(PROVIDED RECORDS Opens)

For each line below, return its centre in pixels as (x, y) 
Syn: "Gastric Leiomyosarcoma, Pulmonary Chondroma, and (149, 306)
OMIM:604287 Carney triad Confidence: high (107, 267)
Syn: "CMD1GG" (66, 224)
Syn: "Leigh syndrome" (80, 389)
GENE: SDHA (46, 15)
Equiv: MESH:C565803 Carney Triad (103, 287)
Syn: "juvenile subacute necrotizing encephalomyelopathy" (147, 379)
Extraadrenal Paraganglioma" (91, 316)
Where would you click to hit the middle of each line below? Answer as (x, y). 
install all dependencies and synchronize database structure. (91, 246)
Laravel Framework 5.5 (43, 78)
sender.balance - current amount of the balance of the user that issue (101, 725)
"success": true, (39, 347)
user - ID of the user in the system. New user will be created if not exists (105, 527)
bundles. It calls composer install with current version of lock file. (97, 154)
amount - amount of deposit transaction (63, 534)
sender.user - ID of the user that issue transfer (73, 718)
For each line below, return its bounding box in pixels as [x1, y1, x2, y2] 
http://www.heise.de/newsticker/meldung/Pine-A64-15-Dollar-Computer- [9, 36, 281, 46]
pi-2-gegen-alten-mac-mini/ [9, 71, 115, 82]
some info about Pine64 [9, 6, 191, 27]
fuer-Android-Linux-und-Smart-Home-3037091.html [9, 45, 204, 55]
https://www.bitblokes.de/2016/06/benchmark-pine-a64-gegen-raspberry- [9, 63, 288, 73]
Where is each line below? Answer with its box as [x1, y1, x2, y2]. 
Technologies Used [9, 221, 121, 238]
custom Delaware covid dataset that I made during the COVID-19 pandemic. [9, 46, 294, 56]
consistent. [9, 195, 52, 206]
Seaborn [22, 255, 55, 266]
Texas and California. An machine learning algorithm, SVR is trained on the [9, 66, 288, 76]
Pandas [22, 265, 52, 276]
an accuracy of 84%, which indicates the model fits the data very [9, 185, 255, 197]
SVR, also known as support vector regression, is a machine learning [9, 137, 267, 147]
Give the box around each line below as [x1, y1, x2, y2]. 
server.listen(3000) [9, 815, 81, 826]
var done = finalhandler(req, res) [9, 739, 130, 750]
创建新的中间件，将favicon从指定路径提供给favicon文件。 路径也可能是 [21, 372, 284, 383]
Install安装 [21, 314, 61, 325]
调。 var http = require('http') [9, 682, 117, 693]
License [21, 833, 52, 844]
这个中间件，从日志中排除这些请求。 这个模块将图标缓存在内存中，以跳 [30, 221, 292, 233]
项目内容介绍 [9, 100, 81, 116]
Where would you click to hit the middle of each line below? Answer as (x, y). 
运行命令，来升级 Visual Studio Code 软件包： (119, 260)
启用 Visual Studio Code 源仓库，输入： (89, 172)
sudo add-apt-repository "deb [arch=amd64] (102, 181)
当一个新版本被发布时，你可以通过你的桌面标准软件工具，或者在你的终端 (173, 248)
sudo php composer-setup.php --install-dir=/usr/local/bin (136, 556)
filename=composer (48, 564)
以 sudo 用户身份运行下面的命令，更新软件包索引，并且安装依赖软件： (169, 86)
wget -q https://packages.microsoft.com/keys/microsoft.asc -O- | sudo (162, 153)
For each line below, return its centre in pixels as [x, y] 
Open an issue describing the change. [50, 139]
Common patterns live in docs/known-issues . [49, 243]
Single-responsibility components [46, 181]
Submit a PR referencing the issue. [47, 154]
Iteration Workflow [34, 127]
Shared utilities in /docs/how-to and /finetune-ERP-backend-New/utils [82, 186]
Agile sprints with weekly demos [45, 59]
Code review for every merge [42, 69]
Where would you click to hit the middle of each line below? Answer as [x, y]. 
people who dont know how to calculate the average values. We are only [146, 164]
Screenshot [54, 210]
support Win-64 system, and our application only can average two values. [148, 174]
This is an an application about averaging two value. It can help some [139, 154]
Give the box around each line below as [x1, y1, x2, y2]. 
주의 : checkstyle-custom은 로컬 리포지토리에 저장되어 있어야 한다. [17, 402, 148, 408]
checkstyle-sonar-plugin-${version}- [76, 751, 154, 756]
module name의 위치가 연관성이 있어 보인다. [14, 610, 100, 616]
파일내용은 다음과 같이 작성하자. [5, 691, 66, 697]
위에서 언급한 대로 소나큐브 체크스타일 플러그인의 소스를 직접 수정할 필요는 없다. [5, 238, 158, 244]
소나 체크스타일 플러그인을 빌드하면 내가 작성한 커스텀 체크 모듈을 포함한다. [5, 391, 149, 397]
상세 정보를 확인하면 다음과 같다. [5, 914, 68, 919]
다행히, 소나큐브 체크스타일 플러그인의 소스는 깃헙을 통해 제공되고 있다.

(PROVIDED RECORDS Closes)

Nothing but a number belongs in the answer: the tally of lines in the data holding "current".

## YOUR SOLUTION
2